### Raw data
****************

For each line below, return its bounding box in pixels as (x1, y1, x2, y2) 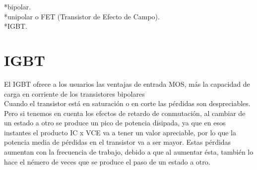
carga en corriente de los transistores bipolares (4, 88, 145, 99)
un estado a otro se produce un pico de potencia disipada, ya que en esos (4, 117, 226, 128)
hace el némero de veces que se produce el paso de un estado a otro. (4, 156, 210, 167)
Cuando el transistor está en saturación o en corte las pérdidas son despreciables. (4, 98, 251, 109)
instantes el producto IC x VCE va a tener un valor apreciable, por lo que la (4, 127, 236, 137)
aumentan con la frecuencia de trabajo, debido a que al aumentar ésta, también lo (4, 147, 254, 157)
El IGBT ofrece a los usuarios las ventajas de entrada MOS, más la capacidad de (4, 78, 250, 89)
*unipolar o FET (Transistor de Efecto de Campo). (4, 11, 160, 21)
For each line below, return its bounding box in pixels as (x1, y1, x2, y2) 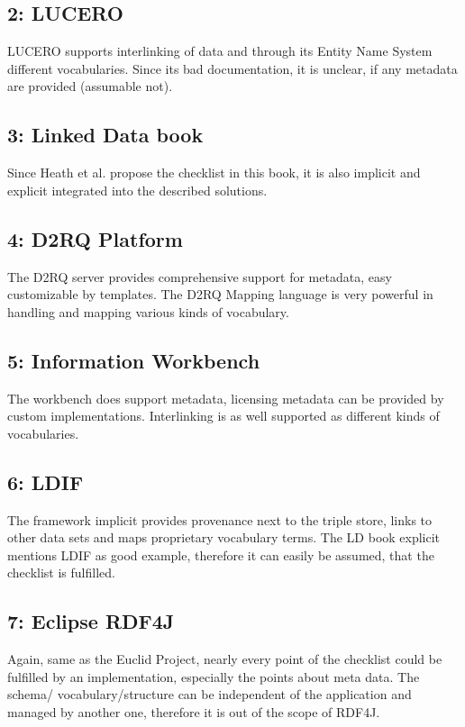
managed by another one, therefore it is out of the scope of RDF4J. (7, 702, 380, 721)
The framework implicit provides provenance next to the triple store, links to (7, 510, 433, 529)
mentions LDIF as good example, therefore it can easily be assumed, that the (7, 545, 434, 564)
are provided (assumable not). (7, 77, 173, 95)
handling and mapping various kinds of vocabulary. (7, 302, 289, 321)
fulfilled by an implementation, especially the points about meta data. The (7, 667, 420, 686)
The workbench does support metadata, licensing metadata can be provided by (7, 388, 444, 407)
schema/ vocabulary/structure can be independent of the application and (7, 685, 412, 704)
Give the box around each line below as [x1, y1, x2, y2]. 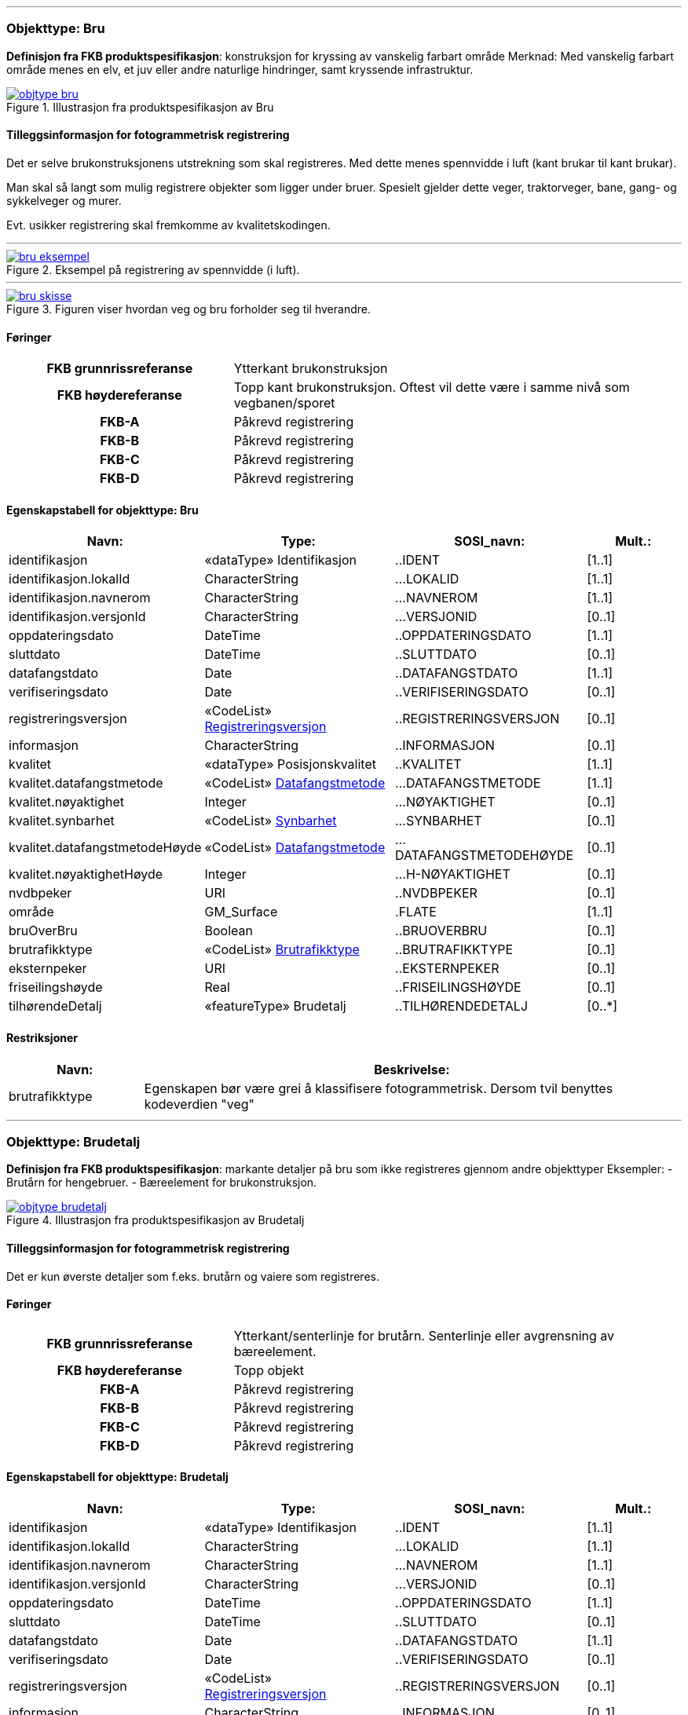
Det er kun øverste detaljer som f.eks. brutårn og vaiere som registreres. [6, 1269, 379, 1283]
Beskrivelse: [374, 1061, 450, 1077]
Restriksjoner [6, 1031, 78, 1045]
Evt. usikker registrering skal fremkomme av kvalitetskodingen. [6, 218, 331, 232]
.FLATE [395, 904, 437, 920]
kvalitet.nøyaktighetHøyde [9, 866, 163, 883]
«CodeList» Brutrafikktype [204, 942, 360, 958]
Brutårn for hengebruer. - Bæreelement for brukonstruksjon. [6, 1176, 317, 1190]

****************

### Work instructions
Write back the stretch of lines above that begins with the line holding "Cuando el transistor" and ends with the line holding "handling and mapping", both included, exactly as written. Pictures stay out.

### Answer section
Cuando el transistor está en saturación o en corte las pérdidas son despreciables. (4, 98, 251, 109)
instantes el producto IC x VCE va a tener un valor apreciable, por lo que la (4, 127, 236, 137)
aumentan con la frecuencia de trabajo, debido a que al aumentar ésta, también lo (4, 147, 254, 157)
El IGBT ofrece a los usuarios las ventajas de entrada MOS, más la capacidad de (4, 78, 250, 89)
*unipolar o FET (Transistor de Efecto de Campo). (4, 11, 160, 21)
For each line below, return its bounding box in pixels as (x1, y1, x2, y2) 
managed by another one, therefore it is out of the scope of RDF4J. (7, 702, 380, 721)
The framework implicit provides provenance next to the triple store, links to (7, 510, 433, 529)
mentions LDIF as good example, therefore it can easily be assumed, that the (7, 545, 434, 564)
are provided (assumable not). (7, 77, 173, 95)
handling and mapping various kinds of vocabulary. (7, 302, 289, 321)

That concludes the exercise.